By the early 19th century, pressure from U.S. southern states, like Georgia, encouraged the procurement of Native American lands. The Treaty of Fort Adams was the first in a series of treaties that ceded Choctaw lands. The Choctaws were relocated from their homeland, now known as the Deep South, to lands west of the Mississippi River. Approximately 15,000 Choctaws made the move to what would be called Indian Territory and then later Oklahoma. About 2,500 died along the trail of tears. The Treaty of Dancing Rabbit Creek required the Choctaws to sign away the remaining traditional homeland to the United States. There would be three waves of removals starting in 1831. After the final wave of removal in 1833, nearly 6,000 Choctaws chose to stay in the newly formed state of Mississippi. Despite the grant of citizenship and land to Choctaws that chose to stay, the newly settled European-Americans persistently urged the Mississippi Choctaws to remove, but they refused. Although smaller Choctaw groups can be found throughout the U.S. south, Choctaws are mainly found in Florida, Oklahoma and Mississippi.

==Treaties==

| Treaty | Year | Signed with | Location | Purpose | Ceded land |
|---|---|---|---|---|---|
| Charleston | 1738 | Great Britain | Charleston, SC | Trade and Alliance | n/a |
| Mobile | 1749 | France | Mobile, AL | Trade and Alliance | n/a |
| Grandpre | 1750 | France | Choctaw Nation | Ended Choctaw Civil War | n/a |
| Augusta | 1763 | Georgia | Augusta, GA | Established "Indian/White" boundaries | n/a |
| Mobile | 1783 | Great Britain | Mobile, AL | Land Cession, Boundaries defined | n/a |
| Mobile | 1783 | Spain | Mobile, AL | Trade and Alliance | n/a |
| Charleston | 1783 | Great Britain | Charleston, SC | Trade and Amity | n/a |
| Pensacola | 1784 | Spain | Pensacola, FL | Trade and Alliance | n/a |
| Hopewell | 1786 | United States | Hopwell, SC | U.S. to serve as protectorate, Choctaw Nation boundaries defined | n/a |
| Natchez | 1792 | Spain | Natchez | Peace, Choctaw, Chickasaw and Cherokees Nations boundaries defined | n/a |
| San Lorenzo | 1795 | Between Spain and United States | San Lorenzo de El Escorial, Spain | The treaty, without Choctaw participation, put Choctaw country under U.S. control | n/a |
| Fort Adams | 1801 | United States | Mississippi Territory | Re-defined Choctaw cession to England and permission for Natchez Trace | 2,641,920 acres (10,691.5 km^{2}) |
| Fort Confederation | 1802 | United States | Mississippi Territory | Boundary re-defined, and lands ceded | 10,000 acres (40 km^{2}) |
| Hoe Buckintoopa | 1803 | United States | Choctaw Nation | Small cession of Tombigbee River and redefined English treaty of 1765 | 853,760 acres (3,455.0 km^{2}) |
| Mount Dexter | 1805 | United States | Choctaw Nation (Mississippi) | Large cession from Natchez District to the Tombigbee Alabama River watershed | 4,142,720 acres (16,765.0 km^{2}) |
| Fort St.

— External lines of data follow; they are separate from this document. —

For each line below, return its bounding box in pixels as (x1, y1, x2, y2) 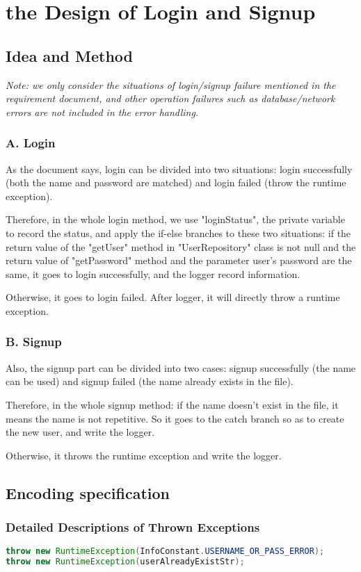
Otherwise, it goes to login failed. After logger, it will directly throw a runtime (6, 290, 340, 304)
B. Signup (6, 333, 62, 350)
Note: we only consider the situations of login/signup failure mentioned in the (6, 77, 336, 92)
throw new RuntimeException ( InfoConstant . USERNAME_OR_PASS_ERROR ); (6, 546, 325, 557)
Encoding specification (6, 482, 170, 503)
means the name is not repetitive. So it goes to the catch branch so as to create (6, 411, 344, 425)
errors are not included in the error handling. (6, 104, 199, 119)
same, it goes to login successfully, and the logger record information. (6, 266, 300, 281)
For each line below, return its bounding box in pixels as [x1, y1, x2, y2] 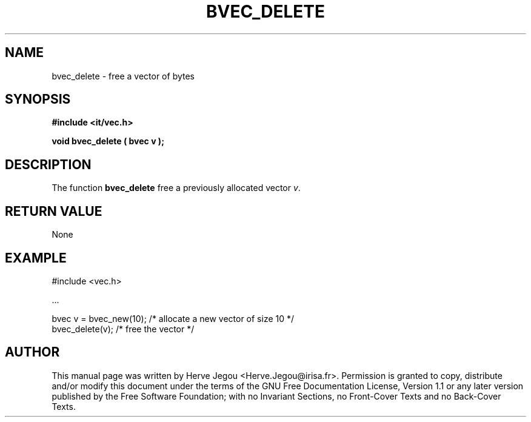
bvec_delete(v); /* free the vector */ [52, 323, 195, 334]
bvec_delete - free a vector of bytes [52, 70, 195, 81]
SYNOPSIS [5, 92, 71, 107]
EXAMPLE [5, 250, 67, 266]
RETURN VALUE [5, 203, 102, 219]
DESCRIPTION [5, 156, 92, 172]
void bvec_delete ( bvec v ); [52, 136, 164, 147]
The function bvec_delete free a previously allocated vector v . [52, 183, 301, 193]
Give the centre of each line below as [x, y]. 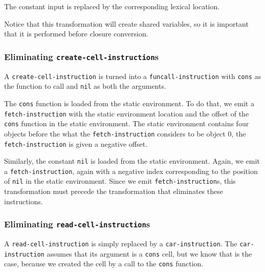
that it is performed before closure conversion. [76, 34]
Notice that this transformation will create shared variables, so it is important [126, 23]
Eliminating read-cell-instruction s [77, 224]
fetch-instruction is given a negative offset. [76, 143]
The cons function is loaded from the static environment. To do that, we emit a [129, 103]
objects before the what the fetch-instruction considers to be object [115, 133]
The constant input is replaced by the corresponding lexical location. [112, 6]
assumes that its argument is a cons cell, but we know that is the [149, 253]
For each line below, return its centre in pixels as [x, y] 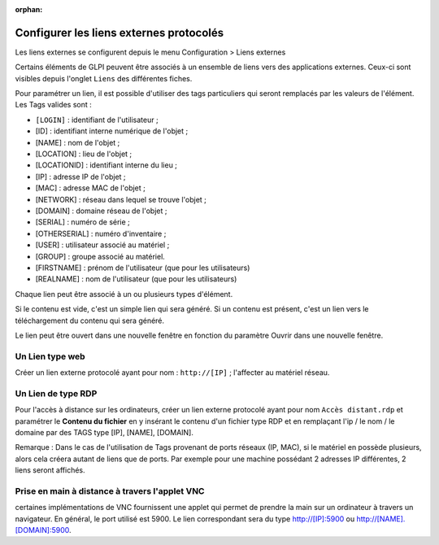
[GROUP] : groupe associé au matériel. [100, 256]
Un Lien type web [50, 356]
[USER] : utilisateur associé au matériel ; [102, 245]
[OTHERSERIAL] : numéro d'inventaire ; [101, 233]
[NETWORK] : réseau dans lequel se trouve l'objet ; [121, 199]
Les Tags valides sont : [54, 105]
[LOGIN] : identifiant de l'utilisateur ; [97, 120]
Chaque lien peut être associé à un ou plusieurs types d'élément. [124, 294]
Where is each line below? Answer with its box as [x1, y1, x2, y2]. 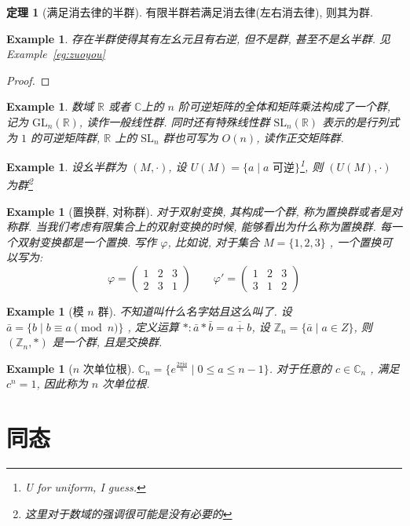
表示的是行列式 [322, 113, 400, 130]
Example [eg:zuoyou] [6, 46, 105, 62]
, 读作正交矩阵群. [256, 129, 344, 145]
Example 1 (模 [6, 303, 84, 320]
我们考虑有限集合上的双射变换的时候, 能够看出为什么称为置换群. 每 [46, 218, 391, 235]
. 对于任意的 [269, 360, 332, 376]
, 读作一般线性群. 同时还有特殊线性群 [79, 113, 270, 130]
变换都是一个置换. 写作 [38, 233, 157, 250]
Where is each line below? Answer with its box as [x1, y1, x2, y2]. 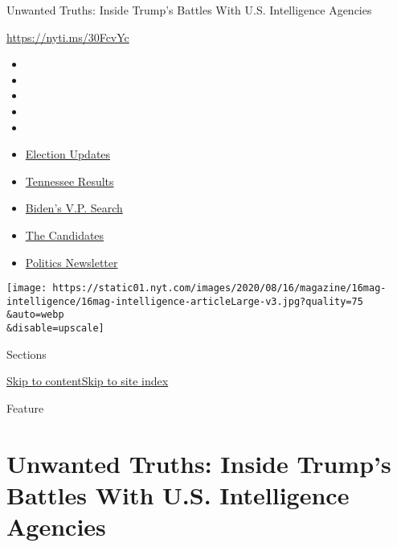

Stephens | 1816 | United States | Fort St. Stephens (Alabama) | Ceded all Choctaw land east of Tombigbee River | 10,000 acres (40 km^{2}) |
| Doak's Stand | 1820 | United States | Natchez Trace, Choctaw Nation (Mississippi) | Exchanged cession in Mississippi for parcel in Arkansas and prepare the Choctaws to become citizens of the United States | 5,169,788 acres (20,921.39 km^{2}) |
| Washington City | 1825 | United States | Washington, D.C. | Exchanged Arkansas land for Oklahoma parcel | 2,000,000 acres (8,100 km^{2}) |
| Dancing Rabbit Creek | 1830 | United States | Choctaw Nation (Mississippi) | Removal and granting U.S. citizenship | 10,523,130 acres (42,585.6 km^{2}) |
| Comanche | 1835 | United States | Muscogee Nation (Indian Territory) | Peace and friendship among various tribes | n/a |
| Bowles Village | 1836 | Republic of Texas | Texas Cherokees and Twelve Associated Bands-Yowani Choctaw (Texas) | Acquisition of Title for east Texas lands based upon previous 1822 Mexican grant | 1,500,000 acres (6,100 km^{2}) |
| Choctaws and Chickasaws | 1861 | Confederate States of America | Creek Nation (Indian Territory) | Serve as protectorate, admit Indian Nations as Confederate states | n/a |
| Choctaw and Chickasaws | 1866 | United States | Washington, D.C | Besides granting amnesty for past crimes against the U.S. Government, this treaty also encourages the Choctaws and Chickasaws to seek cooperation from the plains Indians to the west. | n/a |

==Indian Appropriations Act of 1871==

In 1871 Congress added a rider to the Indian Appropriations Act to end the United States' recognizing additional Indian tribes or nations, and prohibiting additional treaties.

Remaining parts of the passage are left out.